Work item →
Every record below should be repeated exactly. Omit the pictures.

Records from a collection
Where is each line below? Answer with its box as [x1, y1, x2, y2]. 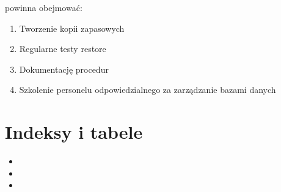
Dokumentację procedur [19, 62, 109, 75]
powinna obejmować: [5, 1, 82, 13]
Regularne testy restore [19, 42, 106, 55]
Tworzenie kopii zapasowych [19, 21, 125, 34]
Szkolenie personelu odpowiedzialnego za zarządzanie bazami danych [19, 83, 276, 96]
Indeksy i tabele [5, 119, 143, 144]
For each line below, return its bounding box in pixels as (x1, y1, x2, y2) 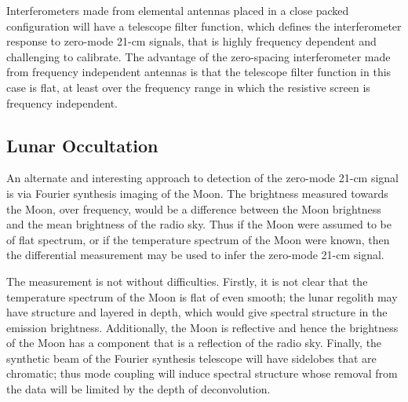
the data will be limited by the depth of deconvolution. (6, 381, 271, 397)
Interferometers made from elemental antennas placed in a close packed (6, 2, 349, 18)
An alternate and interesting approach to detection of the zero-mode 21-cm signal (6, 170, 399, 186)
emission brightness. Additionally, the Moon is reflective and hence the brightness (6, 319, 399, 335)
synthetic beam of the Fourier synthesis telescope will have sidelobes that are (6, 349, 377, 366)
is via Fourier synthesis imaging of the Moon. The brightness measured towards (6, 185, 388, 201)
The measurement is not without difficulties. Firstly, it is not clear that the (6, 272, 368, 289)
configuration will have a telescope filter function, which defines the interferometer (6, 17, 402, 34)
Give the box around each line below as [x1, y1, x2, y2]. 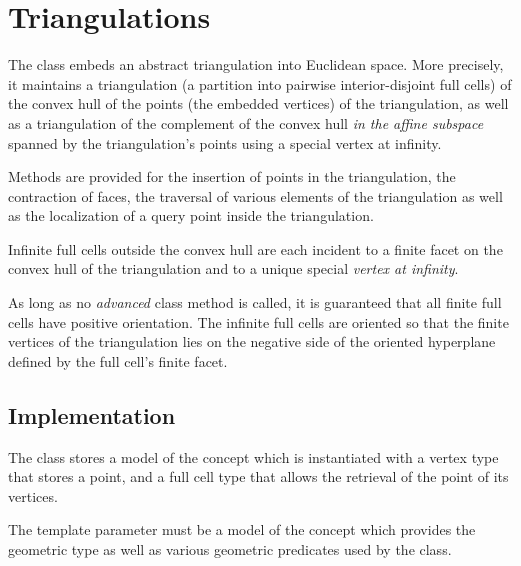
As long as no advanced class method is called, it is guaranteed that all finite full [8, 292, 502, 313]
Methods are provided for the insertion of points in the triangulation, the [8, 166, 456, 187]
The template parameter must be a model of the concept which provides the [8, 519, 476, 540]
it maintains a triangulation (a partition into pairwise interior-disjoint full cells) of [8, 73, 512, 94]
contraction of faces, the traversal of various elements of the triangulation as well [8, 185, 503, 206]
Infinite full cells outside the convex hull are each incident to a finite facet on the [8, 238, 503, 259]
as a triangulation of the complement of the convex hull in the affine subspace [8, 112, 484, 133]
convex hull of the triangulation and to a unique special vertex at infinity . [8, 258, 459, 279]
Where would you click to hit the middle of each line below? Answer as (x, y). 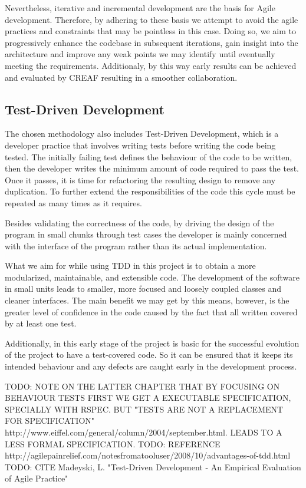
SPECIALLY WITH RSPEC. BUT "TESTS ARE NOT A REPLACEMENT (144, 409)
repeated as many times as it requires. (73, 202)
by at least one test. (41, 323)
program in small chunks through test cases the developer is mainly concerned (146, 234)
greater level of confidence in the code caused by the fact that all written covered (151, 311)
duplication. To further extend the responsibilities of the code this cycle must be (150, 191)
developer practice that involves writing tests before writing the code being (140, 145)
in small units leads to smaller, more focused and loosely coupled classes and (143, 288)
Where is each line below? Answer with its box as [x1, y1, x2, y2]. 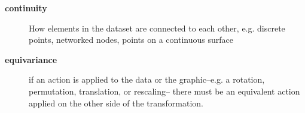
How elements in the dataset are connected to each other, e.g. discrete [29, 21, 285, 34]
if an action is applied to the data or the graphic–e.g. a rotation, [29, 73, 265, 86]
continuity [5, 2, 47, 14]
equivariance [5, 53, 57, 65]
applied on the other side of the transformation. [29, 96, 203, 109]
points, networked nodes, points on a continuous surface [29, 33, 233, 46]
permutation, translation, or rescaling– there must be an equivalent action [29, 84, 300, 97]
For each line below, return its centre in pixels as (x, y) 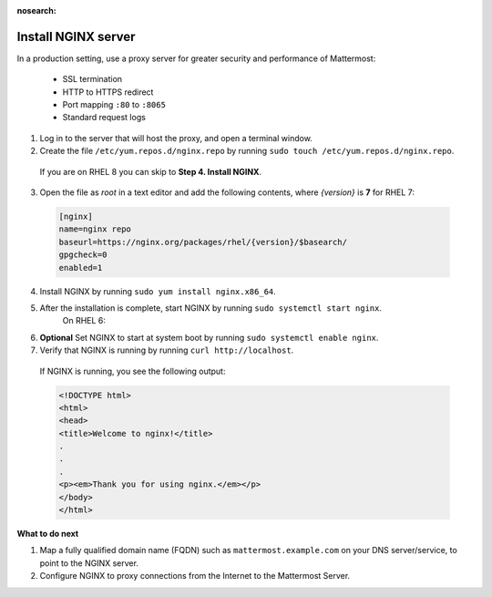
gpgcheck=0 (83, 255)
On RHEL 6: (84, 321)
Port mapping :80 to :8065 (114, 105)
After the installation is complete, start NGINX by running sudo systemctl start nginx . (211, 308)
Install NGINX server (76, 36)
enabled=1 (81, 268)
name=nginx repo (95, 229)
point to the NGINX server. (89, 563)
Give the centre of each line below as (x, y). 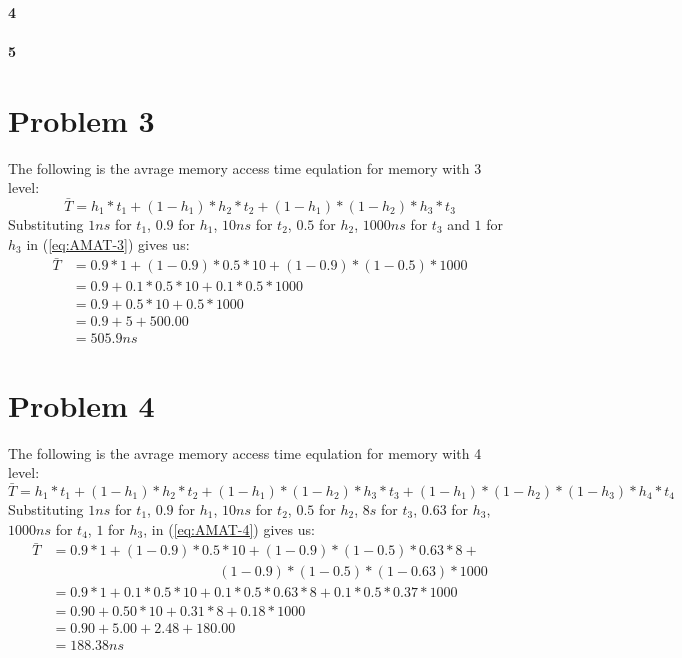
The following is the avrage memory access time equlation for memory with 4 (245, 452)
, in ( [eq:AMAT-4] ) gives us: (229, 528)
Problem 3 (81, 119)
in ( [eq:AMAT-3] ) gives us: (108, 243)
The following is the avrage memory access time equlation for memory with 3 (245, 167)
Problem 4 (81, 404)

Answer area →
Where is each line below? Answer with its box as [x1, y1, x2, y2]. 
Dokumentację procedur [19, 62, 109, 75]
powinna obejmować: [5, 1, 82, 13]
Regularne testy restore [19, 42, 106, 55]
Tworzenie kopii zapasowych [19, 21, 125, 34]
Szkolenie personelu odpowiedzialnego za zarządzanie bazami danych [19, 83, 276, 96]
Indeksy i tabele [5, 119, 143, 144]
For each line below, return its bounding box in pixels as (x1, y1, x2, y2) 
the data will be limited by the depth of deconvolution. (6, 381, 271, 397)
Interferometers made from elemental antennas placed in a close packed (6, 2, 349, 18)
An alternate and interesting approach to detection of the zero-mode 21-cm signal (6, 170, 399, 186)
emission brightness. Additionally, the Moon is reflective and hence the brightness (6, 319, 399, 335)
synthetic beam of the Fourier synthesis telescope will have sidelobes that are (6, 349, 377, 366)
is via Fourier synthesis imaging of the Moon. The brightness measured towards (6, 185, 388, 201)
The measurement is not without difficulties. Firstly, it is not clear that the (6, 272, 368, 289)
configuration will have a telescope filter function, which defines the interferometer (6, 17, 402, 34)
Give the box around each line below as [x1, y1, x2, y2]. 
As long as no advanced class method is called, it is guaranteed that all finite full [8, 292, 502, 313]
Methods are provided for the insertion of points in the triangulation, the [8, 166, 456, 187]
The template parameter must be a model of the concept which provides the [8, 519, 476, 540]
it maintains a triangulation (a partition into pairwise interior-disjoint full cells) of [8, 73, 512, 94]
contraction of faces, the traversal of various elements of the triangulation as well [8, 185, 503, 206]
Infinite full cells outside the convex hull are each incident to a finite facet on the [8, 238, 503, 259]
as a triangulation of the complement of the convex hull in the affine subspace [8, 112, 484, 133]
convex hull of the triangulation and to a unique special vertex at infinity . [8, 258, 459, 279]
Where would you click to hit the middle of each line below? Answer as (x, y). 
SPECIALLY WITH RSPEC. BUT "TESTS ARE NOT A REPLACEMENT (144, 409)
repeated as many times as it requires. (73, 202)
by at least one test. (41, 323)
program in small chunks through test cases the developer is mainly concerned (146, 234)
greater level of confidence in the code caused by the fact that all written covered (151, 311)
duplication. To further extend the responsibilities of the code this cycle must be (150, 191)
developer practice that involves writing tests before writing the code being (140, 145)
in small units leads to smaller, more focused and loosely coupled classes and (143, 288)
Where is each line below? Answer with its box as [x1, y1, x2, y2]. 
How elements in the dataset are connected to each other, e.g. discrete [29, 21, 285, 34]
if an action is applied to the data or the graphic–e.g. a rotation, [29, 73, 265, 86]
continuity [5, 2, 47, 14]
equivariance [5, 53, 57, 65]
applied on the other side of the transformation. [29, 96, 203, 109]
points, networked nodes, points on a continuous surface [29, 33, 233, 46]
permutation, translation, or rescaling– there must be an equivalent action [29, 84, 300, 97]
For each line below, return its centre in pixels as (x, y) 
gpgcheck=0 (83, 255)
On RHEL 6: (84, 321)
Port mapping :80 to :8065 (114, 105)
After the installation is complete, start NGINX by running sudo systemctl start nginx . (211, 308)
Install NGINX server (76, 36)
enabled=1 (81, 268)
name=nginx repo (95, 229)
point to the NGINX server. (89, 563)
Give the centre of each line below as (x, y). 
The following is the avrage memory access time equlation for memory with 4 (245, 452)
, in ( [eq:AMAT-4] ) gives us: (229, 528)
Problem 3 (81, 119)
in ( [eq:AMAT-3] ) gives us: (108, 243)
The following is the avrage memory access time equlation for memory with 3 (245, 167)
Problem 4 (81, 404)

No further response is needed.